=== RECORDS SHOWN ===

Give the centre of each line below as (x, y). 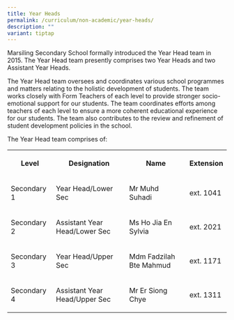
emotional (22, 104)
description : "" (31, 26)
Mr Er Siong (148, 291)
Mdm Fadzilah (152, 257)
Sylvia (139, 231)
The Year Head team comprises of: (57, 139)
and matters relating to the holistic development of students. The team (108, 89)
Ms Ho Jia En (150, 222)

===

* _TRY IT_
Throughout the records, the word "team" shows up on certain lines. Report how many lines, with only the number.

* _ANSWER BOX_
2